Y francamente, nunca había tenido una buena impresión de Eva, especialmente sabiendo que tenía los ojos puestos en Leander.
Si hubiera sido cualquier otra persona, Vanessa quizás habría cedido el vestido, pero ¿siendo Eva?
Ni hablar.
—Lo siento, yo lo vi primero.
El que llega primero, se sirve primero, ¿no?
—Vanessa la miró con una leve sonrisa que no llegó a sus ojos.
Eva intentó arrebatarle el vestido directamente de las manos.
Estaba obsesionada con él, completamente enamorada.
Se iba de viaje en unos días y quería verse perfecta.
Este vestido no era negociable.
—Elige otro.
Pagaré el doble por este —dijo Eva, queriendo resolverlo rápidamente.
El tono de Vanessa se volvió frío.
—Si fuera otra persona, te lo regalaría gratis.
¿Pero tú?
No.
Ni hablar.
Eva se enfureció rápidamente.
Ser rechazada así le tocó un nervio.
—No seas tan presumida, Vanessa.
No vas a estar en la cima por mucho tiempo.
Tú y Leander ni siquiera están casados.
En cuanto se canse de ti, serás historia.
Vanessa entrecerró los ojos, percibiendo el significado oculto.

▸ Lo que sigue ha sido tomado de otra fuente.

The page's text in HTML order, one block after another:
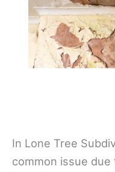
In Lone Tree
common issue
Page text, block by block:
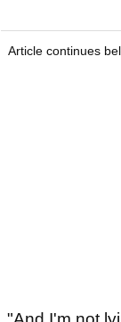
Article continues
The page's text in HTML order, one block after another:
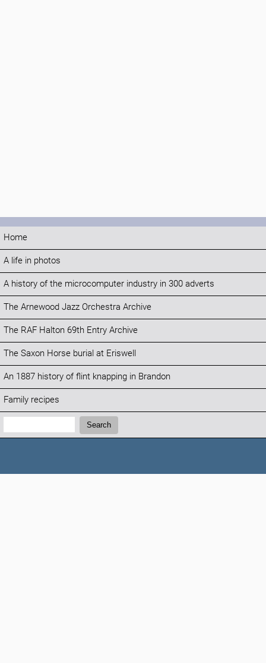
Home
A life in photos
A history of the microcomputer industry in 300 adverts
The Arnewood Jazz Orchestra Archive
The RAF Halton 69th Entry Archive
The Saxon Horse burial at Eriswell
An 1887 history of flint knapping in Brandon
Family recipes
Search:
Search
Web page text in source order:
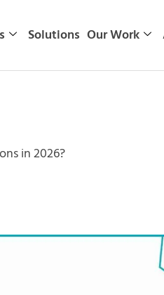
Solutions Our Work
in 2026?
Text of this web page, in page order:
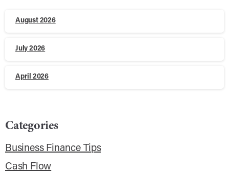
August 2026
July 2026
April 2026
Categories
Business Finance Tips
Cash Flow

—¿Qué se supone que significa eso?
Suéltalo de una vez.
Eva soltó una risita.
—Oh, no me digas que no lo sabes…
él se va de viaje esta noche, ¿verdad?
Vanessa se quedó helada por un segundo.
Sabía que Leander había estado extremadamente ocupado últimamente, pero ¿un viaje esta noche?
No le había dicho ni una palabra.
—A juzgar por tu cara, supongo que no te lo dijo, ¿eh?
Ah, sí…
yo iré con él —añadió Eva con una sonrisa maliciosa, mirando el vestido—.
Solo es un vestido.
Leander me comprará uno él mismo, lo que es mucho más significativo, ¿no crees?
Con eso, se marchó contoneándose.
Isla pisoteó con fuerza.
—Vanessa, ¿por qué me detuviste?
Esa mujer merece una bofetada solo para callarla.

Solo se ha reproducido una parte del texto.